Denver Biscuit Company is on the move. The breakfast side of a trio that includes Atomic Cowboy and Fat Sully's Pizza is opening a Centennial outpost at 8271 South Quebec Street in what was originally built as a Steak ’n Shake.
"We have a huge fan base in that part of town," says Bob Schmied, who joined Denver Biscuit Company five years ago as operating partner. "We've been researching the real estate down there for three to four years."
One of the selling features of the new location was the former burger joint's drive-thru setup, which appealed to the company because of the surprising success it has had shifting to more takeout and delivery since the beginning of the pandemic. But the freestanding building also sits in the middle of a big parking lot, some of which will be converted into outdoor seating. Schmied says the plan is to build a full-service patio that will seat ninety to a hundred guests in an oasis-style setting with landscaping, misters in the summer, gas heating in the winter and an outdoor bar.

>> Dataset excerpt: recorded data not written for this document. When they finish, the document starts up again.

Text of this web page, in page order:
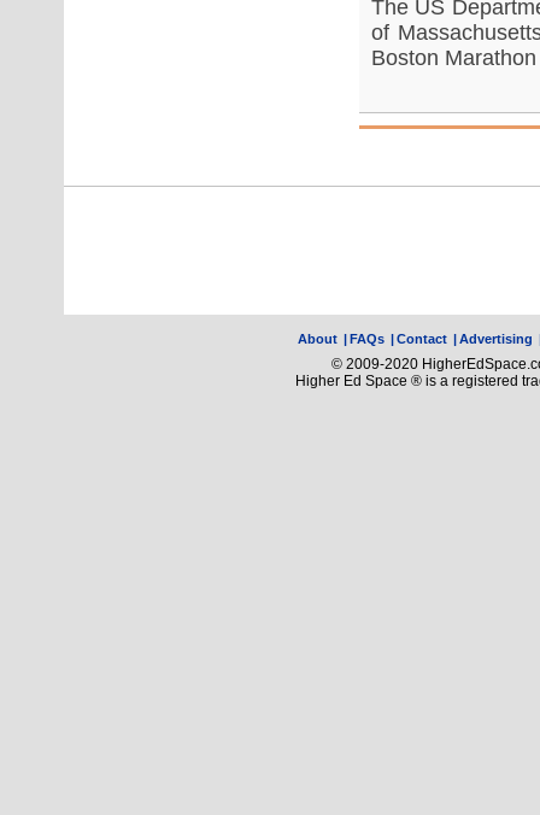
The US
of
Boston
About |FAQs |Contact |Advertising
© 2009-2020
Higher Ed Space ® is a registered
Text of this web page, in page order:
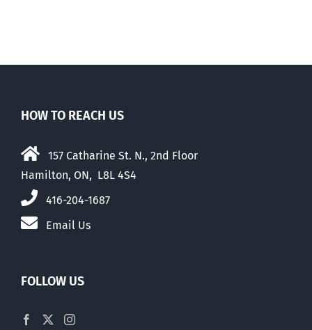
HOW TO REACH US
157 Catharine St. N., 2nd Floor
Hamilton, ON, L8L 4S4
416-204-1687
Email Us
FOLLOW US
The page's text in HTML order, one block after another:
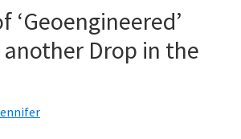
‘Geoengineered’
Drop in the
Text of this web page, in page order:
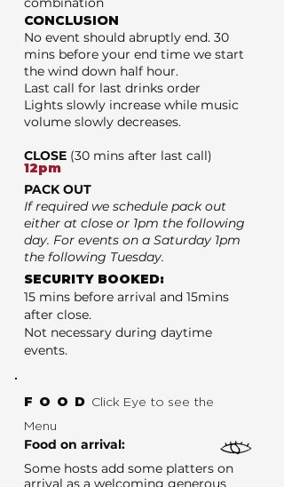
CONCLUSION
No event should abruptly end. 30
mins before your end time we start
the wind down half hour.
Last call for last drinks order
Lights slowly increase while music
volume slowly decreases.
CLOSE (30 mins after last call)
PACK OUT
If required we schedule pack out
either at close or 1pm the following
day. For events on a Saturday 1pm
the following Tuesday.
12pm
SECURITY BOOKED:
15 mins before arrival and 15mins
after close.
Not necessary during daytime
events.
FOOD Click Eye to see the
Menu
Food on arrival:
Some hosts add some platters on
arrival as a welcoming generous
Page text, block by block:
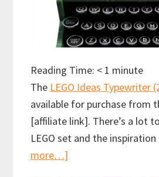
Reading Time: < 1 minute
The LEGO Ideas Typewriter
available for purchase from
[affiliate link]. There’s a lot
LEGO set and the
more…]
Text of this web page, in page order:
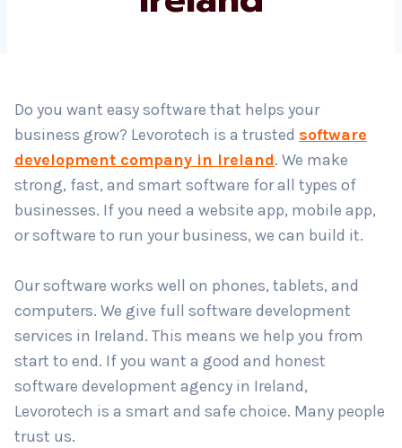
Do you want easy software that helps your
business grow? Levorotech is a trustedsoftware
development company in Ireland
. We make
strong, fast, and smart software for all types of
businesses. If you need a website app, mobile app,
or software to run your business, we can build it.
Our software works well on phones, tablets, and
computers. We give full software development
services in Ireland. This means we help you from
start to end. If you want a good and honest
software development agency in Ireland,
Levorotech is a smart and safe choice. Many people
trust us.
Submit
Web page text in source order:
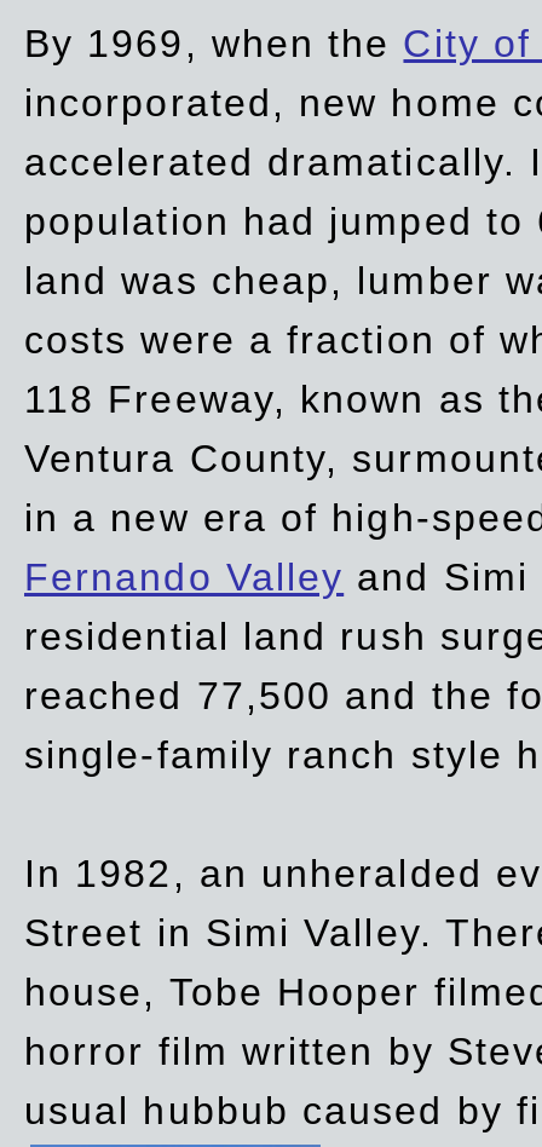
By 1969, when the City of
incorporated, new home
accelerated dramatically.
population had jumped to
land was cheap, lumber
costs were a fraction of
118 Freeway, known as
Ventura County,
in a new era of high-
Fernando Valley and Simi
residential land rush
reached 77,500 and the
single-family ranch style
In 1982, an unheralded
Street in Simi Valley.
house, Tobe Hooper
horror film written by
usual hubbub caused by
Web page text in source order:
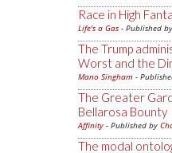
Race in High
Life's a Gas - Published by
The Trump
Worst and the
Mano Singham -
The Greater
Bellarosa Bounty
Affinity - Published by
The modal
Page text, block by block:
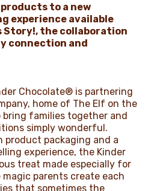
to a new
experience available
Story!, the collaboration
connection and
Chocolate® is partnering
home of The Elf on the
families together and
simply wonderful.
packaging and a
experience, the Kinder
treat made especially for
parents create each
that sometimes the
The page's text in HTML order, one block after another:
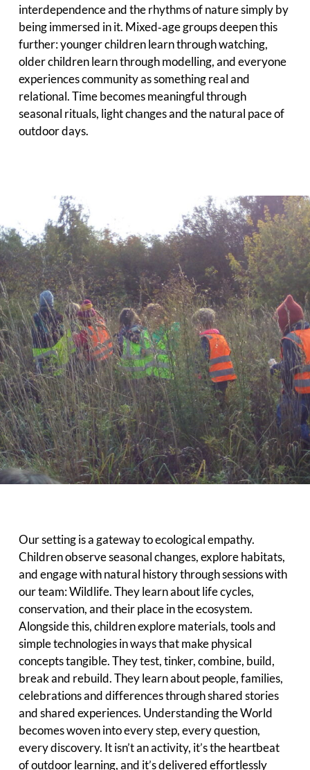
interdependence and the rhythms of nature simply by
being immersed in it. Mixed‑age groups deepen this
further: younger children learn through watching,
older children learn through modelling, and everyone
experiences community as something real and
relational. Time becomes meaningful through
seasonal rituals, light changes and the natural pace of
outdoor days.
Our setting is a gateway to ecological empathy.
Children observe seasonal changes, explore habitats,
and engage with natural history through sessions with
our team: Wildlife. They learn about life cycles,
conservation, and their place in the ecosystem.
Alongside this, children explore materials, tools and
simple technologies in ways that make physical
concepts tangible. They test, tinker, combine, build,
break and rebuild. They learn about people, families,
celebrations and differences through shared stories
and shared experiences. Understanding the World
becomes woven into every step, every question,
every discovery. It isn’t an activity, it’s the heartbeat
of outdoor learning, and it’s delivered effortlessly
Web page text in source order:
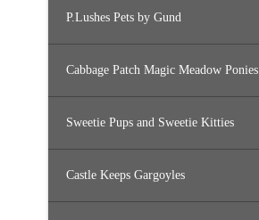
P.Lushes Pets by Gund
Cabbage Patch Magic Meadow Ponies
Sweetie Pups and Sweetie Kitties
Castle Keeps Gargoyles
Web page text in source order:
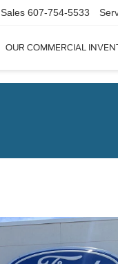
Sales 607-754-5533
OUR COMMERCIAL
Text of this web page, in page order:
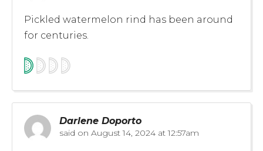
Pickled watermelon rind has been around
for centuries.
Darlene Doporto
said on August 14, 2024 at 12:57am
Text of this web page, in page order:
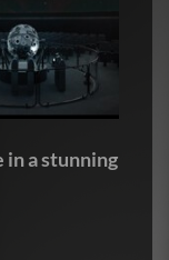
a stunning
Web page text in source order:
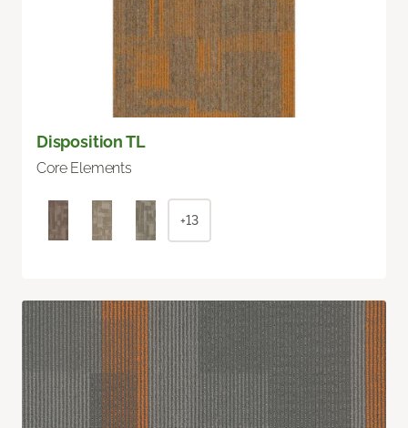
Disposition TL
Core Elements
+13
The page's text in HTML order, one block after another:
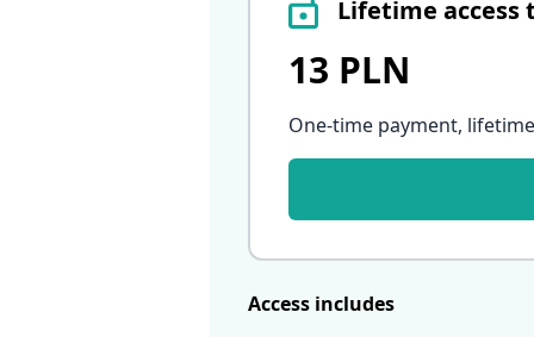
Lifetime
13 PLN
One-time payment,
Access includes
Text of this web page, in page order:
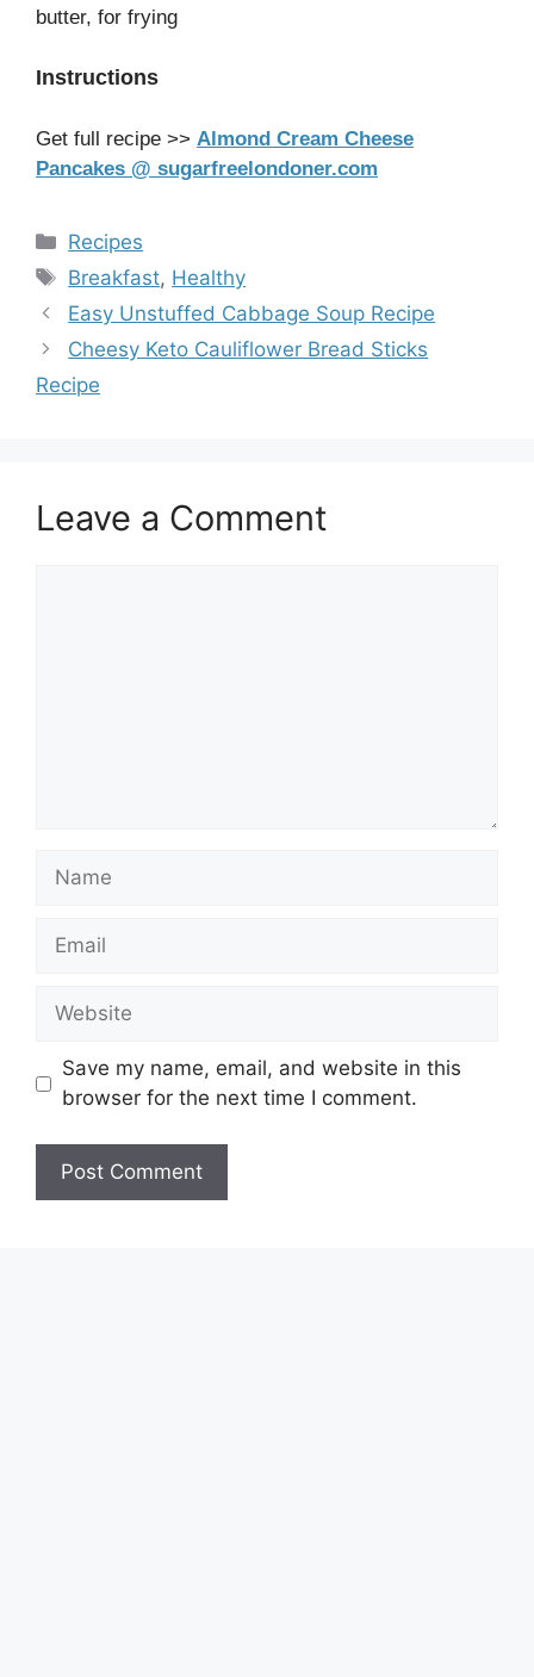
butter, for frying
Instructions
Get full recipe >> Almond Cream Cheese
Pancakes @ sugarfreelondoner.com
Categories
Recipes
Tags
Breakfast, Healthy
Easy Unstuffed Cabbage Soup Recipe
Cheesy Keto Cauliflower Bread Sticks
Recipe
Leave a Comment
Name
Email
Website
Save my name, email, and website in this
browser for the next time I comment.

Drew Shader founded Denver Biscuit Company thirteen years ago, bringing Southern biscuits to 3237 East Colfax Avenue, where he was already running his first bar, Atomic Cowboy. A Fat Sully's walk-up window was also added there, and the food-and-booze trio soon spread to 141 South Broadway and 4275 Tennyson Street. In 2017, Shader opened the first solo Denver Biscuit Company inside Aurora's Stanley Marketplace, and he has since added locations with all three concepts (plus his Frozen Gold soft-serve ice cream) in Colorado Springs and Kansas City, Missouri.
The Centennial location will be similar to the Stanley Marketplace version, opening initially for breakfast and lunch with just the biscuit menu, though a dinner component could be added later. The tight menu of biscuit sandwiches appeals to commuters who can grab them to go on on weekday mornings, but also to weekend brunch-goers, especially with the added attraction of a full bar. "We call it 'simple perfection,'" Schmied notes. "Since we only do a biscuit, each one has to be absolutely perfect."
Those biscuits are pretty versatile, though, coming in a number of hefty sandwich configurations as well as plates like biscuits with jambalaya, biscuit pot pie, biscuit French toast and even a biscuit cinnamon roll. Many of the sandwiches are named after Denver streets, and the company added a new one just for the Kansas City market when that location opened. "We haven't come up with a Centennial-specific sandwich yet, but I'd be surprised if we don't add one," Schmied says.
Atomic Provisions, the parent company for all of the concepts, has managed to keep business steady through the pandemic thanks to walk-up windows at several of the locations, plus support "from our incredible customers and hardworking team," according to Schmied. The shift to more outdoor seating and takeout orders over the past twelve months has helped the company recognize these changes as permanent ways to grow its customer base, including in Centennial.
The home of the former fast-food burger joint, located in the Quebec Village shopping center just off County Line Road, will receive a complete overhaul in the coming months and is expected to open in September or October. See the Denver Biscuit Company website for details on the other six locations.